Although the decision to publish in an unknown Russian journal, which is not yet recognized in PubMed, stifled media attention abroad, the paper attracted considerable media attention inside Russia when it was published last year. The big question on reporters’ minds was: Who is Patient N? “They thought it was Prime Minister Putin. It’s not true!” said Prokhortchouk. Speculation was not unreasonable, given that according to Wikipedia, the institute director Kovalchuk’s brother is described as the “personal banker” to Putin.
“We got informed consent from this individual,” continued Prokhortchouk. “I know his name, but he is not a politically significant person. He’s a normal guy, about 60 years old.” Apparently the donor was eager for some publicity, but the rules of Russian Oncology Center under which the sequence data were submitted to NCBI prohibited disclosure. The sequence data were submitted to NCBI on March 20th.

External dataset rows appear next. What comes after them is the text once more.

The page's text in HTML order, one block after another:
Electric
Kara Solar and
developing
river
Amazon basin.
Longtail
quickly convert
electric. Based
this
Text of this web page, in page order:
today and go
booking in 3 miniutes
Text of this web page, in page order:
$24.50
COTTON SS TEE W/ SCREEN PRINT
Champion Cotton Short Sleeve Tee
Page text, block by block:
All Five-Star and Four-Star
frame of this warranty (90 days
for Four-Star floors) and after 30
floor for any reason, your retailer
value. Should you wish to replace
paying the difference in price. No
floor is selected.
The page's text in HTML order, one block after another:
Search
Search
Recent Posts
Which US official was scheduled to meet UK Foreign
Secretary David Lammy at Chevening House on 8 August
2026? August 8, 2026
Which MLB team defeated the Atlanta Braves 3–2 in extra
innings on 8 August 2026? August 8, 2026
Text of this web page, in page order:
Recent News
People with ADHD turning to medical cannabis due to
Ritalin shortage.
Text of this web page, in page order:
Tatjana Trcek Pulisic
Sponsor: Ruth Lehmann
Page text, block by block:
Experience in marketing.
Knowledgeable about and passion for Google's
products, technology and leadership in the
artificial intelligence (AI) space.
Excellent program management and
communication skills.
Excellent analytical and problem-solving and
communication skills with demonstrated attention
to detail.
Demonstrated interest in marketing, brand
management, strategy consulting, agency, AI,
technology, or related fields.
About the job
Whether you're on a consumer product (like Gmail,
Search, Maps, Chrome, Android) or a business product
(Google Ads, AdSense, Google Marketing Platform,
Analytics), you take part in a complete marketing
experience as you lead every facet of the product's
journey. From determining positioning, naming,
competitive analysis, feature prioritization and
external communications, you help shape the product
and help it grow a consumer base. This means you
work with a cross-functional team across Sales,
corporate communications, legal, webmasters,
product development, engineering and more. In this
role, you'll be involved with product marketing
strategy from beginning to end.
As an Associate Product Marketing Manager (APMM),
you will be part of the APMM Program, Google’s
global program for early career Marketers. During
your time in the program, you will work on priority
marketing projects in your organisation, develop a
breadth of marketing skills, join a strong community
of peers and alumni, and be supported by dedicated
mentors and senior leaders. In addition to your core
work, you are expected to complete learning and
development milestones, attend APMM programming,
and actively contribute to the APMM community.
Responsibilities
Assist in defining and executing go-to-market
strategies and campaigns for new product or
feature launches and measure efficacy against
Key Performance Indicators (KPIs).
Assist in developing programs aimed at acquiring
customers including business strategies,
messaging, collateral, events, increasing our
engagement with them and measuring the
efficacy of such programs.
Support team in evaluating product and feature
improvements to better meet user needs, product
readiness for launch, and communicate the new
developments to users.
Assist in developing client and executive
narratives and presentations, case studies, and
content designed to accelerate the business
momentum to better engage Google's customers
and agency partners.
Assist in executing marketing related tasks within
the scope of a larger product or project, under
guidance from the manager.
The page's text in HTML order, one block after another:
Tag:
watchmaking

Prokhortchouk admits that his colleagues could have chosen a better known journal, but decided to support a promising new Russian publication. “The Russian Federation thinks this journal can be a stage for debating science and publishing interesting Russian papers. As we used Russian taxpayer money, not international grants, and because the publishing time was very quick [a few weeks], we decided this should be published, increasing its strength and attractiveness for other people.” Follow-up studies on population genetics and the renal cancer genome have been submitted to a pair of leading journals.
This first Russian genome is but a first step, says Prokhortchouk. “In terms of the infrastructure and capacity of the center, it just says we can do this kind of research in this country. This is just equipment we’re buying from Americans. We can get this equipment to work, connect it to supercomputers, and we can compute and understand the data.”